In pondering these questions, I am reminded of a line from the Book of Samuel, uttered amid brutal battle between the military commanders Avner and Yoav. “Must the sword devour forever?” Avner cries, pursued by Yoav’s men even after his army’s decimation. “You know how bitterly it’s going to end!” That is the question that must be put to all supporters of Israel’s unending violence. It also brings to mind the prophetic clarity of Tawfiq Ziad, the Palestinian revolutionary poet and activist who was a member of the Knesset during Begin’s march to war in Lebanon. During an early debate over the government’s intervention to destroy military installations on the border in May 1981, several opposition parliamentarians warned the prime minister that his aggressive stance was inviting disaster.

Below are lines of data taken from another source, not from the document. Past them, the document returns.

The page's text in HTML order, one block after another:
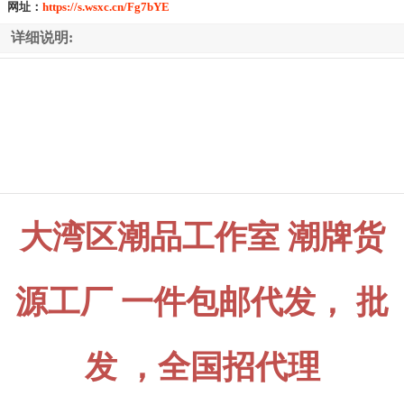
网址： https://s.wsxc.cn/Fg7bYE
详细说明:
大湾区潮品工作室 潮牌货
源工厂 一件包邮代发， 批
发 ，全国招代理
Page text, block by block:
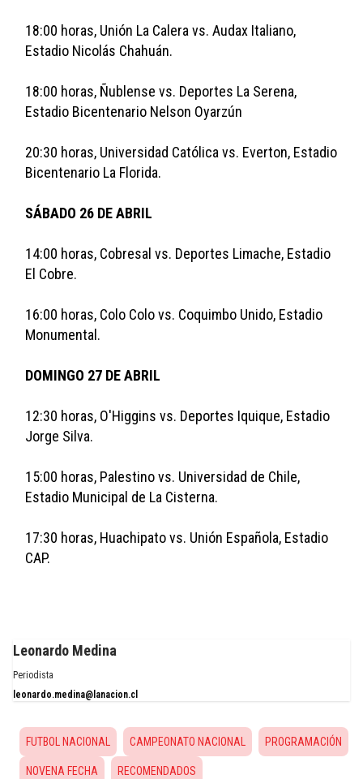
18:00 horas, Unión La Calera vs. Audax Italiano,
Estadio Nicolás Chahuán.
18:00 horas, Ñublense vs. Deportes La Serena,
Estadio Bicentenario Nelson Oyarzún
20:30 horas, Universidad Católica vs. Everton, Estadio
Bicentenario La Florida.
SÁBADO 26 DE ABRIL
14:00 horas, Cobresal vs. Deportes Limache, Estadio
El Cobre.
16:00 horas, Colo Colo vs. Coquimbo Unido, Estadio
Monumental.
DOMINGO 27 DE ABRIL
12:30 horas, O'Higgins vs. Deportes Iquique, Estadio
Jorge Silva.
15:00 horas, Palestino vs. Universidad de Chile,
Estadio Municipal de La Cisterna.
17:30 horas, Huachipato vs. Unión Española, Estadio
CAP.
Leonardo Medina
Periodista
leonardo.medina@lanacion.cl
FUTBOL NACIONAL CAMPEONATO NACIONAL PROGRAMACIÓN
NOVENA FECHA RECOMENDADOS

Begin doubled down: “I will continue with this course. Neither you nor anyone else will teach me national responsibility. Be quiet.” “You want war,” Ziad told the Prime Minister. “You have already decided on war, on bloodshed.” Israel is now a rogue state consumed by a forever war—weak where it appears strong, and dragging a constellation of Western powers with it into a battle of folly. “They say that the most wretched dealer is the one who is addicted to his own drugs,” the Israeli political analyst Orly Noy wrote recently. “Israel has become addicted to the drug of death, which it has been forcefully injecting into Palestinians for years, and now is injecting itself unconsciously. The next dose will fix us for sure, just wait.”